If you're thinking about buying a home or refinancing, now is a fantastic time to be looking. Today, January 16, 2026, mortgage rates have seen a significant drop, with the average 30-year fixed mortgage rate now sitting at 6.06%. This is a welcome change from this time last year when rates were hovering over 7%, marking a substantial decrease of 98 basis points. This downward trend has already sent a positive ripple through the market, evidenced by a considerable uptick in mortgage applications.
These kinds of drops are what many potential homeowners have been waiting for. It's not just a minor blip; it's a tangible shift that can make a real difference in monthly payments and overall affordability. It’s always smart to shop around for lenders, but the current environment makes that especially rewarding.
Today’s Mortgage Rates, Jan 16: Big Drop Means Huge Savings for Homebuyers
Key Takeaways:
- Rates are significantly lower year-over-year, especially for 30-year fixed mortgages.
- Market activity is up, showing buyer and refinancer confidence.
- Policy decisions and economic outlook are the primary drivers.
- Various loan types offer different benefits and risks, so understand your options.
- Comparing lenders is essential to secure the best possible rate.
Let's dive a bit deeper into these figures, drawing from Freddie Mac's latest weekly data and Zillow's up-to-the-minute information.
According to Freddie Mac, as of the week ending January 15, 2026:
- 30-year fixed mortgage rate: Averaging 6.06%. This is down from 6.16% last week and a stark contrast to the 7.04% average a year ago.

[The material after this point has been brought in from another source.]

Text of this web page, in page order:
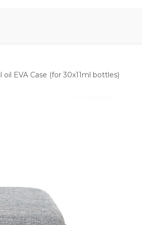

- 15-year fixed mortgage rate: Currently at 5.38%, down from 5.46% last week and significantly lower than 6.27% a year ago.
- 5/1 ARM (Adjustable-Rate Mortgage) for refinance: Coming in at 6.33%.
Zillow provides an even more granular look at current rates, which can vary slightly but offer a valuable snapshot. Keep in mind these are national averages and often rounded.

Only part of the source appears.